화학공학소재연구정보센터
Polymer Reaction Engineering, Vol.11, No.4, 1017-1052, 2003
Multivariate statistical monitoring of a high-pressure polymerization process
The high pressure LDPE (low density polyethylene) industrial process operates under supercritical conditions, and so it is necessary to monitor its performance to prevent abnormal situations. Extreme deviations from the normal operating region lead to conditions such as: loss of normal reaction, decompositions of the reactants, and lost production due to outages. Multivariate Statistical Process Control strategies operate on top of the DCS (distributed control system) to detect and diagnose abnormal process behavior and provide the operators an opportunity to take preventative operational actions.
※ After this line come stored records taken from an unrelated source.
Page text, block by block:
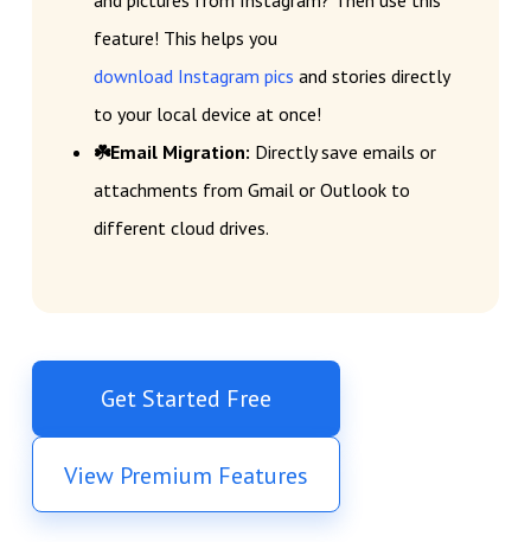
feature! This helps you
download Instagram pics and stories directly
to your local device at once!
☘️Email Migration: Directly save emails or
attachments from Gmail or Outlook to
different cloud drives.
Get Started Free
View Premium Features
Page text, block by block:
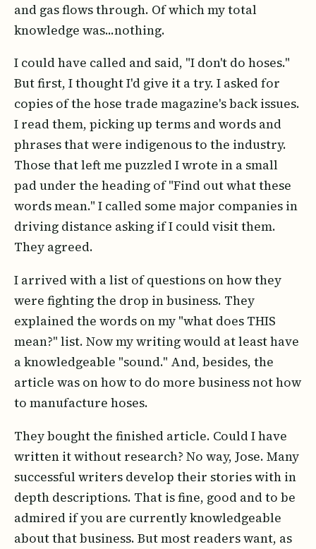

Process engineers may also use it for off-line diagnosis of poorly understood processes. In this work, data from a commercial LDPE/EVA (ethylene-vinyl acetate copolymer) high-pressure unit using an OPC (Object linking and embedding for Process Control) server installed on the DCS is used to build empirical models and perform fault detection. Data transfer issues, preprocessing, process model development using Principal Components Analysis (PCA) and first principles modelling of critical equipment are provided. In addition to showing grade transitions in the latent variable space, the models were used to detect process shifts. Process data from various real faults were considered and it was established that PCA could be employed to predict and diagnose process faults. The study gives recommendations for process monitoring strategies.